To be honest, I hated it at first.  'Hate' may not even be the appropriate word.  I feared those workouts.  You see, AJ learned how to exercise under the supervision of some of the loudest, angriest, meanest drill sergeants this great country had to offer.  When he was  my age, barely 18, he shipped off to the Naval Academy Preparatory School and spent 10 months in a boot camp, hell hole somewhere in the woods of Rhode Island.  He didn't have the comforts of his family or his hometown or a gym in the basement of his parent's house.  He had mud, New England's temperamental weather, and enlisted officers who's only job was to systematically beat the comfort out of him so that he might better survive under the duress of war.  To this day AJ regards that year as the most miserable of his life.

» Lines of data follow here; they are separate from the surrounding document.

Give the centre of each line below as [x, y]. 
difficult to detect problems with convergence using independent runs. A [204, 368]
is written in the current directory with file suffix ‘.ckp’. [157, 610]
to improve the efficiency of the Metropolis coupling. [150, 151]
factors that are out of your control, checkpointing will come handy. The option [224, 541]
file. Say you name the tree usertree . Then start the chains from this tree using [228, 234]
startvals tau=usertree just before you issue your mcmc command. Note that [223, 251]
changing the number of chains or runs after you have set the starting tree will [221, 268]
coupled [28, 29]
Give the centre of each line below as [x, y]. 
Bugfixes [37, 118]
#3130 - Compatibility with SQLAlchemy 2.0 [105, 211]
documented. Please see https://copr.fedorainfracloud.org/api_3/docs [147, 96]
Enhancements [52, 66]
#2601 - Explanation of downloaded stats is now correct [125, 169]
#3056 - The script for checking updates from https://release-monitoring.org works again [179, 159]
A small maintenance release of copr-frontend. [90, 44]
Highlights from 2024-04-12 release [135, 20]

Now, I don't want to paint an ugly picture of my brother.  In fact, he is one of the most incredible role models I have ever had the privilege to learn from.  He is warm, disciplined, and has within his pinky toe on a Tuesday afternoon more love than most people have in their whole body on their wedding day.  However, in a training situation (such as teaching his little brother how to work out) AJ was nothing short of a pink, floppy dickhead.  He did not tolerate excuses, accepted nothing less than everything I had to offer, made every muscle in my body burn beyond belief, and made it a point to belittle me when I burned the most.  Under AJ's philosophy, emasculation was a tool for motivation: the more he said you were a giant, roast beef sandwich of a vagina, the more you would want to prove him wrong; the more humiliated your ego, the less you would care about how much your body burned; the more you hated him, the better you would be for it.  Lying in a sore heap on the rubber gym floor, I knew in my heart of hearts that AJ called me 'the biggest pussy he'd ever seen' because he loved me.

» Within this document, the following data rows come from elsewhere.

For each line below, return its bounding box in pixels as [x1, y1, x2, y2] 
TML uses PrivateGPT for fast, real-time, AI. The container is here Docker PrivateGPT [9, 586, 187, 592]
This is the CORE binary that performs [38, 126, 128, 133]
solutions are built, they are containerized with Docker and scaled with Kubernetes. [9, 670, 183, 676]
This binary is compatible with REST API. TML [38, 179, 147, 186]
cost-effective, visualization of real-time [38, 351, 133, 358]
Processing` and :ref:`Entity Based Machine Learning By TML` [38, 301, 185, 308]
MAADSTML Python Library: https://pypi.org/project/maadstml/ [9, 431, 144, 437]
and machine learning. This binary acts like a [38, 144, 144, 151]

And so, in those times when AJ was at sea, I thought only about preparing for his return.  Everyday I forced myself downstairs into that cramped basement; through discomfort, through stress, through laziness, I willed myself to do set upon set of wide-grip pull-ups until I was good at them.  In the beginning I was lucky if I could do sets of ten (on my last set, I'd normally only get four before I found myself pulling like hell and going nowhere, desperate for a fifth); in six months time I was doing three sets of 25 without even breaking a sweat.  I came to love the burn.  It's how I knew that tomorrow I would be a little better.  It's how I knew that in a few months, when AJ was back, I'd make my big brother proud.

I told you I was a rock when I was 18 and that rock was igneous: forged in flame.  However, after five years of sloth, the burn has faded into the long lost love of my life.  I walked out on the burn way back when and now I'm a pathetic loser begging her to take me back.  I want to feel that fire again, that sense of "I can do anything."  I want to feel like my friend Bianca did last night when she screamed during her final exercise, "I feel like I'm gonna vomit BUT I LOVE IT!"

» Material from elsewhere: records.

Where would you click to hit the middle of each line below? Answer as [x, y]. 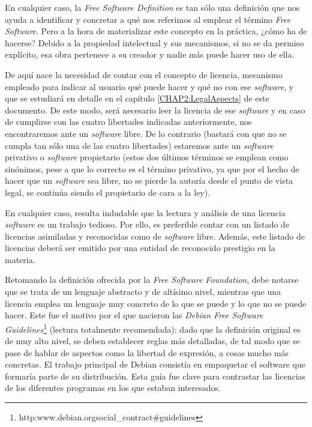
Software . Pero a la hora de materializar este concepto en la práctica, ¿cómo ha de [156, 31]
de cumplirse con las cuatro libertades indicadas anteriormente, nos [128, 122]
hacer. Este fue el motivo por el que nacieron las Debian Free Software [134, 315]
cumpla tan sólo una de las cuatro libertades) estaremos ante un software [139, 145]
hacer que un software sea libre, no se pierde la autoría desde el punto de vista [149, 180]
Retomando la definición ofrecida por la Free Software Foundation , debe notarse [152, 280]
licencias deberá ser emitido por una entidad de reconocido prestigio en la [140, 248]
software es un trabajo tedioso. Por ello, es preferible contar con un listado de [147, 224]

Fortunately for Bianca, I was there pushing her, shouting encouragements and laughing at her complaints, while AJ is not around to do me the same favor.  AJ's halfway around the world flying Cobras in the South Pacific.  We haven't been workout buddies for quite some time.  There's no one here to push me but me.

Day 6.  The first workout to ever make me feel lonely.

Thanks for reading.  See you tomorrow.